• _Directions_
Write the data out again exactly, dropping any images it holds.

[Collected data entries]

*** Begin section ***

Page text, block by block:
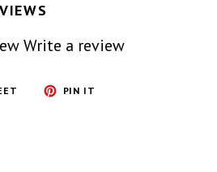
Write a review
TWEET
PIN IT
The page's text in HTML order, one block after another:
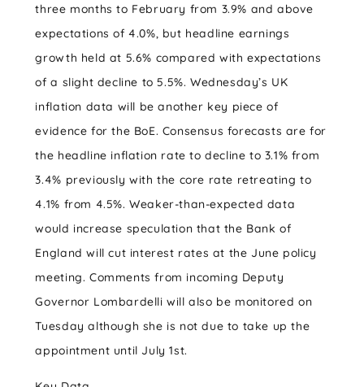
three months to February from 3.9% and above
expectations of 4.0%, but headline earnings
growth held at 5.6% compared with expectations
of a slight decline to 5.5%. Wednesday’s UK
inflation data will be another key piece of
evidence for the BoE. Consensus forecasts are for
the headline inflation rate to decline to 3.1% from
3.4% previously with the core rate retreating to
4.1% from 4.5%. Weaker-than-expected data
would increase speculation that the Bank of
England will cut interest rates at the June policy
meeting. Comments from incoming Deputy
Governor Lombardelli will also be monitored on
Tuesday although she is not due to take up the
appointment until July 1st.
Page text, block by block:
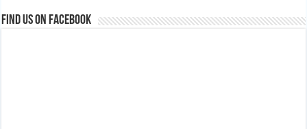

*** End section ***

• _Response box_
Page text, block by block:
Write a review
TWEET
PIN IT
The page's text in HTML order, one block after another:
three months to February from 3.9% and above
expectations of 4.0%, but headline earnings
growth held at 5.6% compared with expectations
of a slight decline to 5.5%. Wednesday’s UK
inflation data will be another key piece of
evidence for the BoE. Consensus forecasts are for
the headline inflation rate to decline to 3.1% from
3.4% previously with the core rate retreating to
4.1% from 4.5%. Weaker-than-expected data
would increase speculation that the Bank of
England will cut interest rates at the June policy
meeting. Comments from incoming Deputy
Governor Lombardelli will also be monitored on
Tuesday although she is not due to take up the
appointment until July 1st.
Page text, block by block:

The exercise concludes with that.